Interface TableProvider

All Known Subinterfaces:
SessionConfigSupport, SupportsCatalogOptions

@Evolving public interface TableProvider
The base interface for v2 data sources which don't have a real catalog. Implementations must have a public, 0-arg constructor.

Note that, TableProvider can only apply data operations to existing tables, like read, append, delete, and overwrite. It does not support the operations that require metadata changes, like create/drop tables.

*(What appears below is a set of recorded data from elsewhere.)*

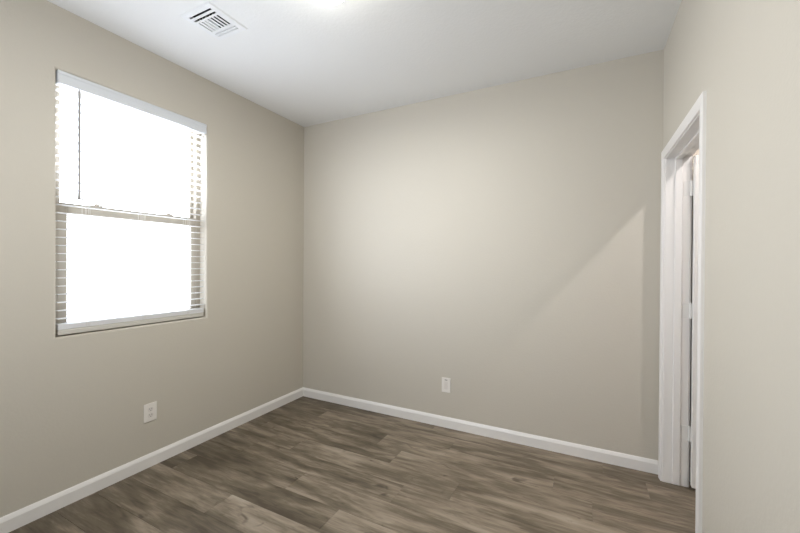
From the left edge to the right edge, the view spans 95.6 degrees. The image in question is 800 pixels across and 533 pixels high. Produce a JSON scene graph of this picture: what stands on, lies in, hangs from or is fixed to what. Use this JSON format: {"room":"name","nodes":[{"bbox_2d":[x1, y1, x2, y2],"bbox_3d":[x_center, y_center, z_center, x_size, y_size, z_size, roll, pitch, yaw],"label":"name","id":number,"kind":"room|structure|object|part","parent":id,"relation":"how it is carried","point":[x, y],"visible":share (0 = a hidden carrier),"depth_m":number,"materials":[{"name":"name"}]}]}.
{"room":"empty bedroom","nodes":[
{"label":"empty bedroom","id":0,"kind":"room"},
{"bbox_2d":[0,0,303,517],"bbox_3d":[-1.841,-0.046,2.206,0.160,2.743,3.690,0,0,27],"label":"wall","id":1,"kind":"structure","parent":0,"point":[72,405],"depth_m":2.28,"materials":[{"name":"beige paint"}]},
{"bbox_2d":[55,85,199,323],"bbox_3d":[-1.773,-0.345,2.418,0.075,1.460,0.881,0,0,27],"label":"window","id":2,"kind":"structure","parent":1,"relation":"in","point":[59,281],"depth_m":2.40,"materials":[{"name":"beige plastic"}]},
{"bbox_3d":[-1.781,-0.681,2.421,0.022,0.720,0.813,0,0,27],"label":"sash","id":3,"kind":"part","parent":2,"relation":"part of","materials":[{"name":"beige plastic"}]},
{"bbox_3d":[-1.757,-0.005,2.411,0.028,0.720,0.813,0,0,27],"label":"sash","id":4,"kind":"part","parent":2,"relation":"part of","materials":[{"name":"beige plastic"}]},
{"bbox_2d":[55,69,206,334],"bbox_3d":[-1.690,-0.347,2.371,0.080,1.450,0.865,0,0,27],"label":"window blind","id":5,"kind":"object","parent":2,"relation":"attached to","point":[66,80],"visible":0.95,"depth_m":2.27,"materials":[{"name":"white plastic"}]},
{"bbox_3d":[-1.832,-0.334,2.116,0.058,1.380,0.018,0,0,27],"label":"ladder cord","id":6,"kind":"part","parent":5,"relation":"part of","materials":[{"name":"white fabric"}]},
{"bbox_3d":[-1.704,0.364,2.380,0.053,0.029,0.853,0,0,27],"label":"rail","id":7,"kind":"part","parent":5,"relation":"part of","materials":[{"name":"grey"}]},
{"bbox_3d":[-1.696,-0.335,2.383,0.058,1.380,0.018,0,0,27],"label":"ladder cord","id":8,"kind":"part","parent":5,"relation":"part of","materials":[{"name":"white fabric"}]},
{"bbox_3d":[-1.559,-0.336,2.651,0.058,1.380,0.018,0,0,27],"label":"ladder cord","id":9,"kind":"part","parent":5,"relation":"part of","materials":[{"name":"white fabric"}]},
{"bbox_2d":[144,401,156,422],"bbox_3d":[-1.655,0.965,2.404,0.008,0.120,0.080,0,0,27],"label":"wall outlet","id":10,"kind":"object","parent":1,"relation":"attached to","point":[150,410],"visible":1,"depth_m":2.40,"materials":[{"name":"white plastic"}]},
{"bbox_2d":[0,387,302,532],"bbox_3d":[-1.772,1.283,2.174,0.013,0.086,3.450,0,0,27],"label":"baseboard","id":11,"kind":"structure","parent":1,"relation":"attached to","point":[19,518],"depth_m":2.27,"materials":[{"name":"white paint"}]},
{"bbox_2d":[9,396,695,532],"bbox_3d":[0.202,1.403,1.075,4.570,0.120,3.895,0,0,27],"label":"floor","id":12,"kind":"structure","parent":0,"point":[305,464],"depth_m":2.17,"materials":[{"name":"wood"}]},
{"bbox_2d":[47,0,681,126],"bbox_3d":[0.203,-1.460,1.160,4.730,0.120,3.690,0,0,27],"label":"ceiling","id":13,"kind":"structure","parent":0,"point":[305,62],"depth_m":2.27,"materials":[{"name":"white paint"}]},
{"bbox_2d":[179,1,247,40],"bbox_3d":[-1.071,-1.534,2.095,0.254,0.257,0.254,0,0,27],"label":"ceiling vent","id":14,"kind":"object","parent":13,"relation":"in","point":[210,18],"visible":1,"depth_m":2.10,"materials":[{"name":"white metal"}]},
{"bbox_2d":[314,0,342,5],"bbox_3d":[-0.355,-1.339,1.740,0.256,0.135,0.256,0,0,27],"label":"ceiling light","id":15,"kind":"object","parent":13,"relation":"attached to","point":[323,2],"visible":1,"depth_m":1.78,"materials":[{"name":"white glass"}]},
{"bbox_2d":[303,49,698,466],"bbox_3d":[1.023,-0.033,2.749,4.450,2.743,0.120,0,0,27],"label":"wall","id":16,"kind":"structure","parent":0,"point":[501,242],"depth_m":2.80,"materials":[{"name":"beige paint"}]},
{"bbox_2d":[442,377,450,392],"bbox_3d":[0.382,0.984,3.007,0.077,0.122,0.007,0,0,27],"label":"wall outlet","id":17,"kind":"object","parent":16,"relation":"attached to","point":[446,382],"visible":1,"depth_m":3.00,"materials":[{"name":"white plastic"}]},
{"bbox_2d":[303,387,657,474],"bbox_3d":[0.343,1.291,3.025,3.002,0.086,0.013,0,0,27],"label":"baseboard","id":18,"kind":"structure","parent":16,"relation":"attached to","point":[573,449],"depth_m":2.80,"materials":[{"name":"white paint"}]},
{"bbox_2d":[663,0,799,532],"bbox_3d":[0.962,-0.022,0.777,0.124,2.743,3.450,0,0,27],"label":"wall","id":19,"kind":"structure","parent":0,"point":[745,54],"depth_m":1.10,"materials":[{"name":"beige paint"}]},
{"bbox_2d":[658,90,706,532],"bbox_3d":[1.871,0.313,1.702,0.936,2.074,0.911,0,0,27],"label":"door frame","id":20,"kind":"structure","parent":19,"relation":"in","point":[678,187],"depth_m":2.21,"materials":[{"name":"white paint"}]},
{"bbox_3d":[1.584,0.310,1.849,0.014,2.074,0.911,0,0,27],"label":"casing","id":21,"kind":"part","parent":20,"relation":"part of","materials":[{"name":"white paint"}]}
]}

The major responsibility of this interface is to return a Table for read/write.

Since:
3.0.0
  • Method Details

    • inferSchema

      StructType inferSchema(CaseInsensitiveStringMap options)
      Infer the schema of the table identified by the given options.
      Parameters:
      options - an immutable case-insensitive string-to-string map that can identify a table, e.g. file path, Kafka topic name, etc.
    • inferPartitioning

      default Transform[] inferPartitioning(CaseInsensitiveStringMap options)
      Infer the partitioning of the table identified by the given options.

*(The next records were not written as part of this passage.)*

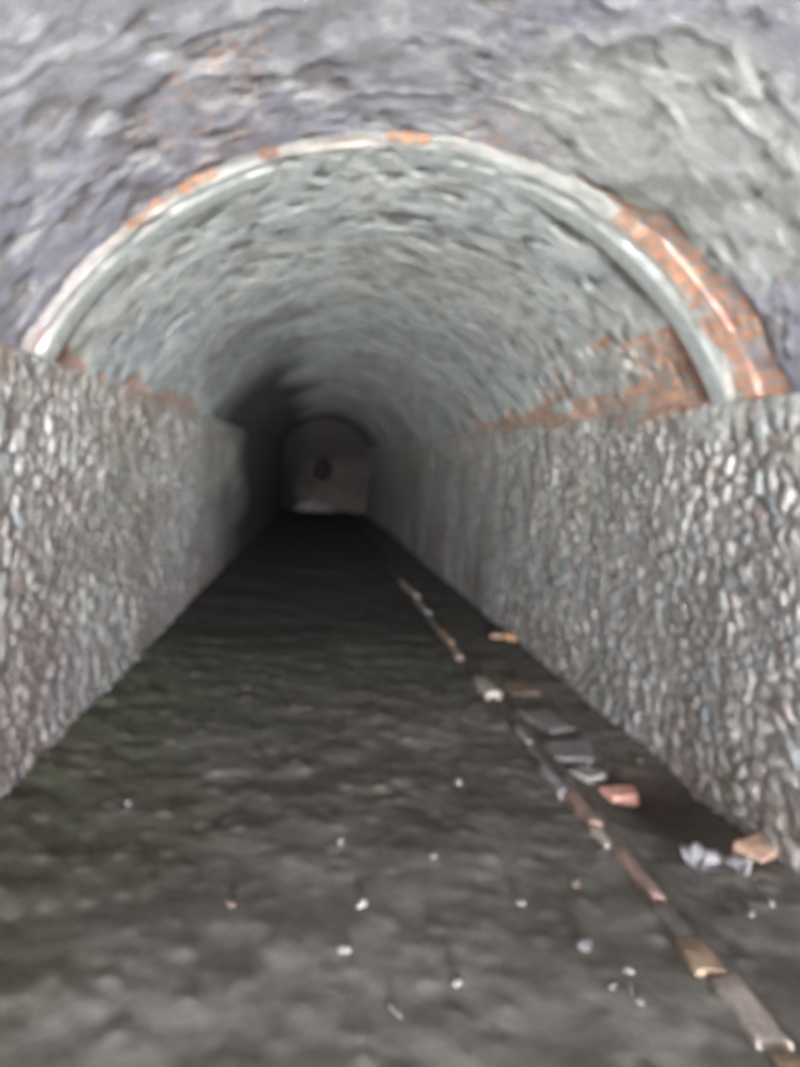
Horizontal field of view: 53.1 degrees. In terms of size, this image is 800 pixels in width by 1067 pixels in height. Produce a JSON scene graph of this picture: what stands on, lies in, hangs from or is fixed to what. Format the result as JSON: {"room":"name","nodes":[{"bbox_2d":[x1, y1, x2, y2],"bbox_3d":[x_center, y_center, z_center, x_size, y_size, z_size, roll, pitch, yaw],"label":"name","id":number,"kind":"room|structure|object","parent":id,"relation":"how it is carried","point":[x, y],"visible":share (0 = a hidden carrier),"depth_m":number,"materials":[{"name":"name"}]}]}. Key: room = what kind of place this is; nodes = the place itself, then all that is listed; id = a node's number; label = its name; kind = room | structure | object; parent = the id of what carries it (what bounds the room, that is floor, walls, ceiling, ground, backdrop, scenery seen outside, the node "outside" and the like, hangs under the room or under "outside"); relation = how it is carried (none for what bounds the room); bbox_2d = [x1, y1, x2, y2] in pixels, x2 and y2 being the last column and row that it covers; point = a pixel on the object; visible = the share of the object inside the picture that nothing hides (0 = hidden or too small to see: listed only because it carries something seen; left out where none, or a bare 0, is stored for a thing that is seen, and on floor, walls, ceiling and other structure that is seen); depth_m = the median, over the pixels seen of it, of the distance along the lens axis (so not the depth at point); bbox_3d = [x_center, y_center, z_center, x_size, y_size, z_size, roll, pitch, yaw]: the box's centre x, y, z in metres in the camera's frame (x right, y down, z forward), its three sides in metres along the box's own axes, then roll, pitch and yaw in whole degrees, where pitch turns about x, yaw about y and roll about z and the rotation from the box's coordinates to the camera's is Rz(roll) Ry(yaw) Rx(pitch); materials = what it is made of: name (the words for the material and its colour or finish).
{"room":"underground passage","nodes":[
{"label":"underground passage","id":0,"kind":"room"},
{"bbox_2d":[0,342,284,797],"bbox_3d":[-2.271,0.356,7.475,0.383,3.075,49.200,2,5,-6],"label":"wall","id":1,"kind":"structure","parent":0,"point":[120,504],"depth_m":4.63,"materials":[{"name":"grey stone"}]},
{"bbox_2d":[282,419,367,512],"bbox_3d":[-2.998,-2.676,32.093,3.921,4.500,0.743,2,5,-6],"label":"wall","id":2,"kind":"structure","parent":0,"point":[326,460],"depth_m":31.75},
{"bbox_2d":[0,507,799,1066],"bbox_3d":[-0.497,0.930,7.768,3.920,1.151,49.300,2,5,-6],"label":"floor","id":3,"kind":"structure","parent":0,"point":[302,701],"depth_m":3.10,"materials":[{"name":"soil"}]},
{"bbox_2d":[124,799,132,806],"bbox_3d":[-1.185,1.194,3.506,0.035,0.029,0.129,-1,7,-36],"label":"chip","id":4,"kind":"object","parent":3,"relation":"on","point":[128,803],"visible":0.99,"depth_m":3.51,"materials":[{"name":"grey stone"}]},
{"bbox_2d":[221,899,235,908],"bbox_3d":[-0.593,1.281,2.762,0.052,0.022,0.049,3,5,-5],"label":"chip","id":5,"kind":"object","parent":3,"relation":"on","point":[230,903],"visible":1,"depth_m":2.76,"materials":[{"name":"brown stone"}]},
{"bbox_2d":[289,496,337,511],"bbox_3d":[-3.303,-1.129,30.861,2.100,0.617,1.500,2,5,-6],"label":"rubble heap","id":6,"kind":"object","parent":3,"relation":"on","point":[312,505],"visible":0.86,"depth_m":30.57,"materials":[{"name":"grey stone"}]},
{"bbox_2d":[337,838,346,850],"bbox_3d":[-0.232,1.248,3.191,0.042,0.058,0.050,4,5,11],"label":"chip","id":7,"kind":"object","parent":3,"relation":"on","point":[340,841],"visible":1,"depth_m":3.19,"materials":[{"name":"grey stone"}]},
{"bbox_2d":[337,944,351,953],"bbox_3d":[-0.176,1.314,2.527,0.050,0.025,0.033,3,5,-1],"label":"chip","id":8,"kind":"object","parent":3,"relation":"on","point":[341,949],"visible":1,"depth_m":2.52,"materials":[{"name":"white stone"}]},
{"bbox_2d":[355,898,367,908],"bbox_3d":[-0.131,1.295,2.801,0.031,0.031,0.055,6,6,28],"label":"chip","id":9,"kind":"object","parent":3,"relation":"on","point":[362,903],"visible":1,"depth_m":2.79,"materials":[{"name":"white stone"}]},
{"bbox_2d":[387,1002,401,1018],"bbox_3d":[-0.014,1.343,2.251,0.025,0.024,0.072,0,6,-29],"label":"chip","id":10,"kind":"object","parent":3,"relation":"on","point":[391,1006],"visible":1,"depth_m":2.25,"materials":[{"name":"grey stone"}]},
{"bbox_2d":[386,565,402,579],"bbox_3d":[-0.087,0.621,12.329,0.065,0.098,1.806,2,5,-8],"label":"kerb stone","id":11,"kind":"object","parent":3,"relation":"on","point":[390,569],"visible":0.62,"depth_m":12.24,"materials":[{"name":"grey stone"}]},
{"bbox_2d":[398,579,419,598],"bbox_3d":[0.109,0.744,10.616,0.081,0.114,1.567,2,5,-8],"label":"kerb stone","id":12,"kind":"object","parent":3,"relation":"on","point":[410,591],"visible":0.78,"depth_m":10.43,"materials":[{"name":"grey stone"}]},
{"bbox_2d":[412,598,430,614],"bbox_3d":[0.240,0.848,9.291,0.074,0.097,1.104,2,5,-7],"label":"kerb stone","id":13,"kind":"object","parent":3,"relation":"on","point":[422,607],"visible":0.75,"depth_m":9.11,"materials":[{"name":"grey stone"}]},
{"bbox_2d":[425,614,438,630],"bbox_3d":[0.331,0.932,8.293,0.050,0.082,0.868,3,5,-6],"label":"kerb stone","id":14,"kind":"object","parent":3,"relation":"on","point":[432,622],"visible":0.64,"depth_m":8.23,"materials":[{"name":"grey stone"}]},
{"bbox_2d":[429,851,438,858],"bbox_3d":[0.139,1.272,3.159,0.034,0.024,0.044,5,6,22],"label":"chip","id":15,"kind":"object","parent":3,"relation":"on","point":[434,854],"visible":1,"depth_m":3.15,"materials":[{"name":"grey stone"}]},
{"bbox_2d":[437,628,453,644],"bbox_3d":[0.425,0.984,7.500,0.078,0.095,0.618,3,5,-6],"label":"kerb stone","id":16,"kind":"object","parent":3,"relation":"on","point":[441,632],"visible":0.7,"depth_m":7.44,"materials":[{"name":"beige stone"}]},
{"bbox_2d":[448,643,463,659],"bbox_3d":[0.477,1.036,6.905,0.074,0.083,0.551,3,5,-6],"label":"kerb stone","id":17,"kind":"object","parent":3,"relation":"on","point":[458,655],"visible":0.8,"depth_m":6.81,"materials":[{"name":"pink stone"}]},
{"bbox_2d":[450,974,464,987],"bbox_3d":[0.172,1.331,2.386,0.042,0.038,0.048,1,6,-25],"label":"chip","id":18,"kind":"object","parent":3,"relation":"on","point":[457,981],"visible":1,"depth_m":2.38,"materials":[{"name":"white stone"}]},
{"bbox_2d":[455,778,461,784],"bbox_3d":[0.291,1.227,3.968,0.033,0.030,0.072,1,6,-18],"label":"chip","id":19,"kind":"object","parent":3,"relation":"on","point":[457,780],"visible":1,"depth_m":3.96,"materials":[{"name":"grey stone"}]},
{"bbox_2d":[464,660,478,676],"bbox_3d":[0.563,1.085,6.274,0.050,0.074,0.634,3,5,-4],"label":"kerb stone","id":20,"kind":"object","parent":3,"relation":"on","point":[471,670],"visible":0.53,"depth_m":6.27,"materials":[{"name":"grey stone"}]},
{"bbox_2d":[473,676,501,699],"bbox_3d":[0.620,1.118,5.731,0.113,0.090,0.454,2,4,-8],"label":"kerb stone","id":21,"kind":"object","parent":3,"relation":"on","point":[485,687],"visible":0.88,"depth_m":5.63,"materials":[{"name":"grey stone"}]},
{"bbox_2d":[490,632,504,638],"bbox_3d":[0.971,1.024,8.015,0.144,0.059,0.171,4,5,11],"label":"fragment","id":22,"kind":"object","parent":3,"relation":"on","point":[498,635],"visible":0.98,"depth_m":7.97,"materials":[{"name":"brown brick"}]},
{"bbox_2d":[493,699,516,728],"bbox_3d":[0.675,1.173,5.167,0.043,0.069,0.574,3,5,-5],"label":"kerb stone","id":23,"kind":"object","parent":3,"relation":"on","point":[500,708],"visible":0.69,"depth_m":5.16,"materials":[{"name":"grey stone"}]},
{"bbox_2d":[503,633,516,641],"bbox_3d":[1.161,1.034,7.932,0.224,0.081,0.176,8,7,43],"label":"fragment","id":24,"kind":"object","parent":3,"relation":"on","point":[507,636],"visible":0.43,"depth_m":7.90,"materials":[{"name":"orange brick"}]},
{"bbox_2d":[514,897,526,906],"bbox_3d":[0.432,1.321,2.863,0.047,0.030,0.037,3,5,-1],"label":"chip","id":25,"kind":"object","parent":3,"relation":"on","point":[519,901],"visible":1,"depth_m":2.85,"materials":[{"name":"grey stone"}]},
{"bbox_2d":[502,680,540,695],"bbox_3d":[0.910,1.174,6.034,0.244,0.052,0.345,2,5,-12],"label":"mortar slab","id":26,"kind":"object","parent":3,"relation":"on","point":[518,687],"visible":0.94,"depth_m":5.98,"materials":[{"name":"brown concrete"}]},
{"bbox_2d":[512,725,532,745],"bbox_3d":[0.717,1.203,4.708,0.050,0.076,0.304,2,5,-8],"label":"kerb stone","id":27,"kind":"object","parent":3,"relation":"on","point":[519,733],"visible":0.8,"depth_m":4.68,"materials":[{"name":"grey stone"}]},
{"bbox_2d":[524,744,545,764],"bbox_3d":[0.742,1.229,4.388,0.050,0.069,0.308,2,5,-7],"label":"kerb stone","id":28,"kind":"object","parent":3,"relation":"on","point":[531,751],"visible":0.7,"depth_m":4.39,"materials":[{"name":"grey stone"}]},
{"bbox_2d":[515,708,576,734],"bbox_3d":[0.946,1.227,5.226,0.286,0.045,0.431,1,6,-20],"label":"mortar slab","id":29,"kind":"object","parent":3,"relation":"on","point":[545,719],"visible":0.94,"depth_m":5.18,"materials":[{"name":"grey concrete"}]},
{"bbox_2d":[538,763,569,799],"bbox_3d":[0.772,1.254,4.040,0.058,0.074,0.393,2,5,-7],"label":"kerb stone","id":30,"kind":"object","parent":3,"relation":"on","point":[555,783],"visible":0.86,"depth_m":4.00,"materials":[{"name":"grey stone"}]},
{"bbox_2d":[545,739,593,764],"bbox_3d":[0.978,1.267,4.659,0.283,0.049,0.349,4,5,5],"label":"mortar slab","id":31,"kind":"object","parent":3,"relation":"on","point":[574,751],"visible":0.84,"depth_m":4.61,"materials":[{"name":"grey concrete"}]},
{"bbox_2d":[571,868,580,887],"bbox_3d":[0.670,1.312,3.048,0.036,0.028,0.121,4,5,12],"label":"chip","id":32,"kind":"object","parent":3,"relation":"on","point":[575,883],"visible":1,"depth_m":3.00,"materials":[{"name":"brown stone"}]},
{"bbox_2d":[565,791,602,829],"bbox_3d":[0.835,1.281,3.668,0.070,0.083,0.374,2,5,-6],"label":"kerb stone","id":33,"kind":"object","parent":3,"relation":"on","point":[573,800],"visible":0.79,"depth_m":3.64,"materials":[{"name":"brown stone"}]},
{"bbox_2d":[576,935,591,951],"bbox_3d":[0.596,1.327,2.594,0.050,0.043,0.076,4,5,10],"label":"chip","id":34,"kind":"object","parent":3,"relation":"on","point":[584,943],"visible":1,"depth_m":2.57,"materials":[{"name":"grey stone"}]},
{"bbox_2d":[567,764,605,782],"bbox_3d":[1.005,1.304,4.336,0.168,0.054,0.176,-1,6,-35],"label":"mortar slab","id":35,"kind":"object","parent":3,"relation":"on","point":[587,773],"visible":0.81,"depth_m":4.29,"materials":[{"name":"grey concrete"}]},
{"bbox_2d":[589,826,614,849],"bbox_3d":[0.855,1.307,3.390,0.054,0.067,0.178,4,4,-8],"label":"kerb stone","id":36,"kind":"object","parent":3,"relation":"on","point":[596,832],"visible":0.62,"depth_m":3.38,"materials":[{"name":"grey stone"}]},
{"bbox_2d":[608,981,616,990],"bbox_3d":[0.622,1.336,2.349,0.030,0.058,0.064,4,5,5],"label":"chip","id":37,"kind":"object","parent":3,"relation":"on","point":[613,984],"visible":1,"depth_m":2.33,"materials":[{"name":"grey stone"}]},
{"bbox_2d":[599,785,638,806],"bbox_3d":[1.143,1.354,4.138,0.204,0.068,0.150,2,5,-15],"label":"fragment","id":38,"kind":"object","parent":3,"relation":"on","point":[619,794],"visible":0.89,"depth_m":4.09,"materials":[{"name":"brick"}]},
{"bbox_2d":[622,966,634,974],"bbox_3d":[0.706,1.349,2.472,0.037,0.023,0.025,5,6,17],"label":"chip","id":39,"kind":"object","parent":3,"relation":"on","point":[627,969],"visible":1,"depth_m":2.47,"materials":[{"name":"grey stone"}]},
{"bbox_2d":[628,981,643,1005],"bbox_3d":[0.693,1.335,2.331,0.033,0.065,0.055,-1,7,-40],"label":"chip","id":40,"kind":"object","parent":3,"relation":"on","point":[637,998],"visible":1,"depth_m":2.32,"materials":[{"name":"grey stone"}]},
{"bbox_2d":[611,847,666,902],"bbox_3d":[0.916,1.331,3.093,0.062,0.070,0.433,2,4,-7],"label":"kerb stone","id":41,"kind":"object","parent":3,"relation":"on","point":[638,876],"visible":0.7,"depth_m":3.06,"materials":[{"name":"brown stone"}]},
{"bbox_2d":[649,902,696,944],"bbox_3d":[0.939,1.357,2.767,0.086,0.067,0.234,3,5,-6],"label":"kerb stone","id":42,"kind":"object","parent":3,"relation":"on","point":[666,916],"visible":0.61,"depth_m":2.74,"materials":[{"name":"grey stone"}]},
{"bbox_2d":[675,938,726,978],"bbox_3d":[0.957,1.371,2.553,0.108,0.073,0.178,3,5,-3],"label":"kerb stone","id":43,"kind":"object","parent":3,"relation":"on","point":[700,959],"visible":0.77,"depth_m":2.53,"materials":[{"name":"brown stone"}]},
{"bbox_2d":[678,842,751,877],"bbox_3d":[1.314,1.347,3.318,0.274,0.061,0.246,4,5,8],"label":"scrap","id":44,"kind":"object","parent":3,"relation":"on","point":[695,855],"visible":1,"depth_m":3.32,"materials":[{"name":"white paper"}]},
{"bbox_2d":[746,910,754,917],"bbox_3d":[1.298,1.406,2.967,0.032,0.024,0.041,7,6,35],"label":"chip","id":45,"kind":"object","parent":3,"relation":"on","point":[751,913],"visible":1,"depth_m":2.96,"materials":[{"name":"grey stone"}]},
{"bbox_2d":[710,973,793,1051],"bbox_3d":[1.004,1.395,2.309,0.111,0.066,0.319,4,4,-5],"label":"kerb stone","id":46,"kind":"object","parent":3,"relation":"on","point":[758,1026],"visible":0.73,"depth_m":2.28,"materials":[{"name":"grey stone"}]},
{"bbox_2d":[732,832,777,862],"bbox_3d":[1.554,1.375,3.463,0.191,0.088,0.140,0,6,-30],"label":"fragment","id":47,"kind":"object","parent":3,"relation":"on","point":[756,847],"visible":0.73,"depth_m":3.44,"materials":[{"name":"orange brick"}]},
{"bbox_2d":[766,898,774,906],"bbox_3d":[1.410,1.400,3.045,0.030,0.040,0.044,4,5,11],"label":"chip","id":48,"kind":"object","parent":3,"relation":"on","point":[771,902],"visible":1,"depth_m":3.04,"materials":[{"name":"grey stone"}]},
{"bbox_2d":[769,1051,799,1066],"bbox_3d":[1.025,1.416,2.007,0.079,0.068,0.248,3,4,-6],"label":"kerb stone","id":49,"kind":"object","parent":3,"relation":"on","point":[777,1059],"visible":1,"depth_m":2.10,"materials":[{"name":"brown stone"}]},
{"bbox_2d":[0,0,799,447],"bbox_3d":[-0.355,-1.611,7.483,3.443,1.123,49.200,2,5,-6],"label":"ceiling","id":50,"kind":"structure","parent":0,"point":[685,114],"depth_m":3.40,"materials":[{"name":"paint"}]},
{"bbox_2d":[20,130,759,403],"bbox_3d":[0.035,-1.263,3.758,3.407,1.079,0.413,2,5,-6],"label":"arch rib","id":51,"kind":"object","parent":50,"relation":"attached to","point":[712,363],"depth_m":3.73,"materials":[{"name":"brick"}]},
{"bbox_2d":[364,392,799,877],"bbox_3d":[1.340,0.513,7.869,0.386,3.075,49.200,2,5,-6],"label":"wall","id":52,"kind":"structure","parent":0,"point":[650,561],"depth_m":4.76,"materials":[{"name":"grey stone"}]}
]}

      By default this method returns empty partitioning, please override it if this source support partitioning.

      Parameters:
      options - an immutable case-insensitive string-to-string map that can identify a table, e.g. file path, Kafka topic name, etc.
    • getTable

      Table getTable(StructType schema, Transform[] partitioning, Map<String,String> properties)
      Return a Table instance with the specified table schema, partitioning and properties to do read/write. The returned table should report the same schema and partitioning with the specified ones, or Spark may fail the operation.
      Parameters:
      schema - The specified table schema.
      partitioning - The specified table partitioning.
      properties - The specified table properties. It's case preserving (contains exactly what users specified) and implementations are free to use it case sensitively or insensitively. It should be able to identify a table, e.g. file path, Kafka topic name, etc.
    • supportsExternalMetadata

      default boolean supportsExternalMetadata()
      Returns true if the source has the ability of accepting external table metadata when getting tables. The external table metadata includes:
      1. For table reader: user-specified schema from DataFrameReader/ DataStreamReader and schema/partitioning stored in Spark catalog.
      2. For table writer: the schema of the input Dataframe of DataframeWriter/DataStreamWriter.

      By default this method returns false, which means the schema and partitioning passed to getTable(StructType, Transform[], Map) are from the infer methods. Please override it if this source has expensive schema/partitioning inference and wants external table metadata to avoid inference.